Hypertension was defined as a systolic blood pressure ≥140 mmHg, a diastolic blood pressure ≥90 mmHg, or the use of anti-hypertensive drugs. DM was defined as a fasting blood glucose ≥7.0 mmol/L, a non-fasting glucose ≥11.1 mmol/L, or the use of glucose lowering medication (25). Cigarette smoking was defined as smokers or non-smokers and alcohol drinking was defined as drinkers or non-drinkers.

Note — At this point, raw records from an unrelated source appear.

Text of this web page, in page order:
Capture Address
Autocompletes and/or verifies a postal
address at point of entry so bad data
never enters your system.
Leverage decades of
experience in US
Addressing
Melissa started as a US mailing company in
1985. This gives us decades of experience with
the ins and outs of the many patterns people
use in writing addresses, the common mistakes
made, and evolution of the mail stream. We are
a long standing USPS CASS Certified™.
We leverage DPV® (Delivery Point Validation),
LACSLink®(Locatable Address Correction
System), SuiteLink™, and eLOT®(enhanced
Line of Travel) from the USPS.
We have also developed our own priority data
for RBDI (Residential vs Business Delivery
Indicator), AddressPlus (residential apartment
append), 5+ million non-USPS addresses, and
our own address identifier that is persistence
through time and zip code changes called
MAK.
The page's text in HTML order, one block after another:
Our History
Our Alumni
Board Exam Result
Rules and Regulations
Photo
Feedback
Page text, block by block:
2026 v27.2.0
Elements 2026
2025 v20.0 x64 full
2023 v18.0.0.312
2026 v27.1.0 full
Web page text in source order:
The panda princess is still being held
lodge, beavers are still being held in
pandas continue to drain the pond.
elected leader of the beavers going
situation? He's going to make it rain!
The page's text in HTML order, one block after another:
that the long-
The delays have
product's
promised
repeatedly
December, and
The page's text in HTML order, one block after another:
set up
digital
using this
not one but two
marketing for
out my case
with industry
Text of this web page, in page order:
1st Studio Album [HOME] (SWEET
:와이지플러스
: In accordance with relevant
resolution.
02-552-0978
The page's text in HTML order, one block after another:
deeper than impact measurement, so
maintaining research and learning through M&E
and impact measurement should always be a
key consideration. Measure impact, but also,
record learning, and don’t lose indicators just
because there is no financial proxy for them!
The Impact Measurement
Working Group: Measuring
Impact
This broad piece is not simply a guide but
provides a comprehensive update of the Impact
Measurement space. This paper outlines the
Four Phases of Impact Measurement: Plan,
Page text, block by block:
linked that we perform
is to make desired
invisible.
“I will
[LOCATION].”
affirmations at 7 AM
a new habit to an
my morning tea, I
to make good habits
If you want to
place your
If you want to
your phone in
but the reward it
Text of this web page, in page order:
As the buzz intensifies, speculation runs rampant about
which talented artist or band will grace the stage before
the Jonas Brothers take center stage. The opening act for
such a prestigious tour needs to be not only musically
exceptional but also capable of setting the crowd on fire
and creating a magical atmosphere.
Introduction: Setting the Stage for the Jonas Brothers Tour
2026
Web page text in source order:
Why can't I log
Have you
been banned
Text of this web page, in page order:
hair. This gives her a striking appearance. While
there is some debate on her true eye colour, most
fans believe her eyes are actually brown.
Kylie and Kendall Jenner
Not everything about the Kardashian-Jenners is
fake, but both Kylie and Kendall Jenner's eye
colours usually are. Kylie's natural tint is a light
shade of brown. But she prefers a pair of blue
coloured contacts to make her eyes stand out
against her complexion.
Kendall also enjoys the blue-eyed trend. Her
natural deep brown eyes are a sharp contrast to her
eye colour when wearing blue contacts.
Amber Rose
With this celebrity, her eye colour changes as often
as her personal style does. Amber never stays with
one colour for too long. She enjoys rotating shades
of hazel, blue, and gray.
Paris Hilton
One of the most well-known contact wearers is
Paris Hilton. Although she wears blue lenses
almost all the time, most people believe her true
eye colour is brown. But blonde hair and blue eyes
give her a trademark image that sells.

Serum biochemical parameters including triglyceride (TG), total cholesterol (TC), high density lipoprotein cholesterol (HDL-C), and low density lipoprotein cholesterol (LDL-C) were measured before the use of lipid-modifying drugs in the central laboratory of the Ruijin Hospital using an automatic analyzer (Beckman CX-7 Biochemical Auto-analyzer; Brea, CA). Enzymatic methods were used to measure TG and TC concentrations and the phosphotungstic acid/MgCl2 method was used to quantify HDL-C and LDL-C. The inter-assay coefficient of variation for all the above lipids was <10%.

Statistical Analysis

Genotype distributions at the 9p21.3 locus were tested for compliance with Hardy Weinberg Equilibrium (HWE) and compared between the case and control groups using Fisher's exact tests. The linkage disequilibrium pattern within the chromosome 9p21.3 locus was examined in 927 control subjects with normal coronary arteries using the SHEsis platform (http://analysis.bio-x.cn/myAnalysis.php) (26). To increase the statistical power, the tag SNPs were selected to construct the GRS based on the following criteria: (1) minor allele frequency (MAF) of > 5%; (2) r2-value of linkage disequilibrium <0.80; and (3) P value of HWE > 0.05. We found that there were three blocks of 9p21.3 locus in strong linkage disequilibrium (r2 ≥ 0.96): block1 (rs10116277 and rs1333040); block2 (rs10757274, rs4977574 and rs2891168); and block3 (rs10757278 and rs1333049). Four tag SNPs (rs1333040, rs4977574, rs2383207 and rs1333049) were selected to represent each block and construct the GRS. The weighted GRS of each participant was calculated by multiplying the risk alleles at each tag SNP by the risk estimate reported in previous GWASs, as described previously (19, 27). The range of unweighted and weighted GRSs were from 0 to 8.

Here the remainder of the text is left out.